En cette opportunité historique qui m’est offerte en ce royaume du Maroc que je crois apaisé, je voudrais demander solennellement des pouvoirs en place qui sont, sur la terre de Tamazgha, les héritiers de ceux d’hier, de reconnaître les fautes du passé et de demander pardon à leurs peuples pour tout ce qui a été commis par eux et/ou par leurs prédécesseurs comme assassinat, torture, emprisonnement sur leurs propres concitoyens, ainsi que pour tout ce retard occasionné à la langue amazighe du fait de leur attitude négative vis-à-vis d’elle.
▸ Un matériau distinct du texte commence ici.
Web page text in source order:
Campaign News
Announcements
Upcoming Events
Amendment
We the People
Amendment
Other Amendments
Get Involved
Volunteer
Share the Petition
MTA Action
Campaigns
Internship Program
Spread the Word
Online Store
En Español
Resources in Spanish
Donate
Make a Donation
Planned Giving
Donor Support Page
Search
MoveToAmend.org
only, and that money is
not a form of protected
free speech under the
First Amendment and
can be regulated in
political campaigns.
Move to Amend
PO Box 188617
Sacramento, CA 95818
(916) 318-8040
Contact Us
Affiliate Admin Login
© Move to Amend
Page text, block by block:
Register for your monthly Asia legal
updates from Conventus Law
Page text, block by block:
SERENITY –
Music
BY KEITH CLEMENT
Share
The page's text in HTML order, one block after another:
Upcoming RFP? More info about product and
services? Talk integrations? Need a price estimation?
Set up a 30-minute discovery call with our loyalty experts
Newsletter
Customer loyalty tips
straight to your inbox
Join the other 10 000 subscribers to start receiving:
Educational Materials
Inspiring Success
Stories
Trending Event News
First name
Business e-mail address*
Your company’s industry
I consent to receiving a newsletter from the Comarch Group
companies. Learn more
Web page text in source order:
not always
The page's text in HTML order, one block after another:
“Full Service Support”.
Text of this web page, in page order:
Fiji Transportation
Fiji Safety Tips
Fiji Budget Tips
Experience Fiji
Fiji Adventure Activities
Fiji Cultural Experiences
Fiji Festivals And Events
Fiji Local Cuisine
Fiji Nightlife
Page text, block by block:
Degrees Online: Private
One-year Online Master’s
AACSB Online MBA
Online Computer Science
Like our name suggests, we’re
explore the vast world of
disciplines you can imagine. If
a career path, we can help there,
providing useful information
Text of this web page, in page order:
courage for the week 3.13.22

Cela permettra de cicatriser les brûlures de l’Histoire récente et de permettre à nos peuples un redémarrage sur des bases plus sereines et plus équitables à même de leur assurer une meilleure insertion dans la modernité, la démocratie et le développement technologique dans le concert des nations.
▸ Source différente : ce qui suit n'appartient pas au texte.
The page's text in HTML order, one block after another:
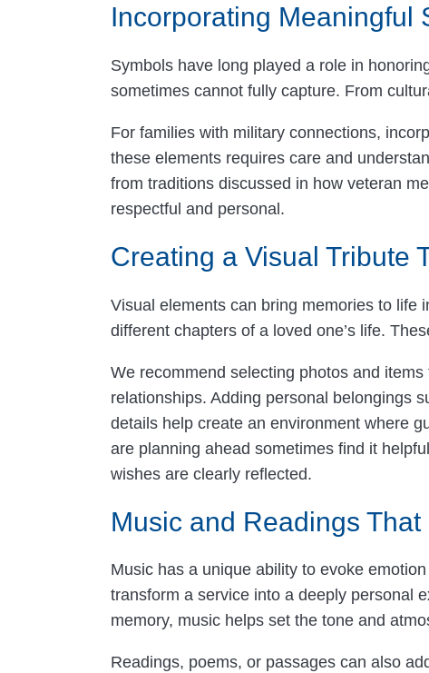
Incorporating Meaningful
Symbols have long played a role in
sometimes cannot fully capture. From
For families with military connections,
these elements requires care and
from traditions discussed in how veteran
respectful and personal.
Creating a Visual Tribute
Visual elements can bring memories to life
different chapters of a loved one’s life.
We recommend selecting photos and
relationships. Adding personal belongings
details help create an environment where
are planning ahead sometimes find it
wishes are clearly reflected.
Music and Readings
Music has a unique ability to evoke
transform a service into a deeply personal
memory, music helps set the tone and
Readings, poems, or passages can also
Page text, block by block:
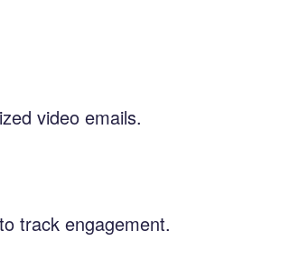
video emails.
track engagement.
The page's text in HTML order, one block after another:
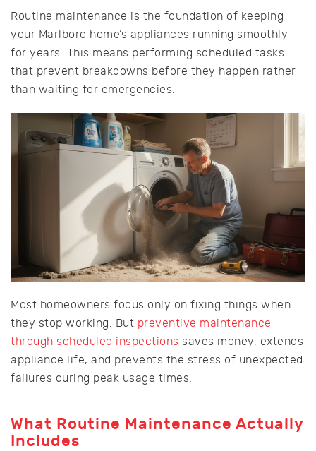
Routine maintenance is the foundation of keeping
your Marlboro home’s appliances running smoothly
for years. This means performing scheduled tasks
that prevent breakdowns before they happen rather
than waiting for emergencies.
Most homeowners focus only on fixing things when
they stop working. But preventive maintenance
through scheduled inspections saves money, extends
appliance life, and prevents the stress of unexpected
failures during peak usage times.
What Routine Maintenance Actually
Includes
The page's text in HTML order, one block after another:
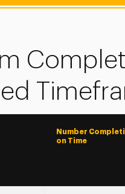
Number
on Time
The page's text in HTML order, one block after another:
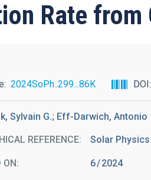
Rate
2024SoPh..299...86K DOI
Sylvain G.; Eff-Darwich, Antonio
REFERENCE Solar Physics
ON: 6 2024

La stratégie du Mouvement amazighe, qui par ailleurs ne pouvait qu’échouer, se basait sur la revendication de la constitutionnalisation de Tamazight en tant que langue nationale et officielle. Une voie culturaliste qui ignorait superbement une donnée fondamentale de la nature de nos états respectifs : le caractère politiquement raciste de ces derniers à l’égard de notre identité et de notre langue. Seul l’élan donné à notre jeunesse par le « printemps amazighe » de 1980 a permis de relancer un processus de réappropriation de notre mémoire et de notre quotidien à travers des actions pacifiques mais qui, hélas, ne pouvaient remettre en cause l’option stratégique panarabiste des pouvoirs nord-africains.
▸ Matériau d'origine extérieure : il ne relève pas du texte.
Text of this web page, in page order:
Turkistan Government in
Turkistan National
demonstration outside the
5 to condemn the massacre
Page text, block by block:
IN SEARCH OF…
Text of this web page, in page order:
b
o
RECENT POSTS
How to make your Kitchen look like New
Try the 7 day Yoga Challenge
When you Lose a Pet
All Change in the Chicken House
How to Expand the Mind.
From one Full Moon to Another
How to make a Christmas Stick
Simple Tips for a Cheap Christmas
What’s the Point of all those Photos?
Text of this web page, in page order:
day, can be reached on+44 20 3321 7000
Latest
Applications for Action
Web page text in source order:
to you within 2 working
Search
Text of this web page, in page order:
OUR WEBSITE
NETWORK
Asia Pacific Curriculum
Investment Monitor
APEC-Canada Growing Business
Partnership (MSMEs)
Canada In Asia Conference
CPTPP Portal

Il a fallu la création du Haut Commissariat à l’Amazighité en Algérie en 1995, puis celle de l’Institut Royal de la Culture Amazighe au Maroc en 2002, pour nous rendre compte de deux phénomènes complexes de notre problème de reconnaissance : Premièrement, tant que les pouvoirs anti-amazighes ont le monopole de la définition des objectifs, de la décision de nomination, d’affectation des crédits nécessaires à leurs fonctionnement ces institutions n’auront aucune chance de répondre aux aspirations des peuples qu’ils sont censés servir et qui ont placé tous leurs espoirs en elles. Deuxièmement, l’insoluble problème de la standardisation de la langue nous a révélé que les Amazighes sont des peuples distincts, entre eux, les uns des autres et que par conséquent il nous faut une révision déchirante de nos choix et de notre vision des choses.
Malheureusement, ce n’est qu’après l’effusion de sang de 2001 en Kabylie dont ont été victimes plus d’une centaine de vies humaines que nous en avons pris conscience. C’est alors que l’idée de réajuster notre tir s’est imposée pour nous pousser à revendiquer des autonomies régionales dont, aujourd’hui, dépend l’avenir de tous les Amazighes.
En effet la conception jacobine du pouvoir dans les pays nord-africains, héritée de la période coloniale, conjuguée au despotisme oriental indissoluble de tout mode de gouvernance arabo-musulman connu jusqu’ici, ne permet pas d’espérer un changement qualitatif en faveur de nos identité, langue et culture amazighes. S’il y en avait la moindre possibilité nous l’aurions déjà connue.
Il n’y a donc de solution que dans la maîtrise de notre destin à l’échelle de nos régions respectives pour que nous puissions changer la donne et faire en sorte que nous donnions à tamazight le statut que nous voudrions qu’elle ait sur nos territoires : celui de première langue, aussi bien à l’école, dans l’administration que les médias et la rue. Passer notre temps à revendiquer revient à nous condamner à la mendicité politique éternelle. Il me semble que nous méritons mieux. Les générations à venir ne nous pardonneraient jamais de réduire leur horizon à la répression, la violence, les sit-in, les grèves générales ou sectorielles pour lutter contre le déni de leur être individuel et collectif.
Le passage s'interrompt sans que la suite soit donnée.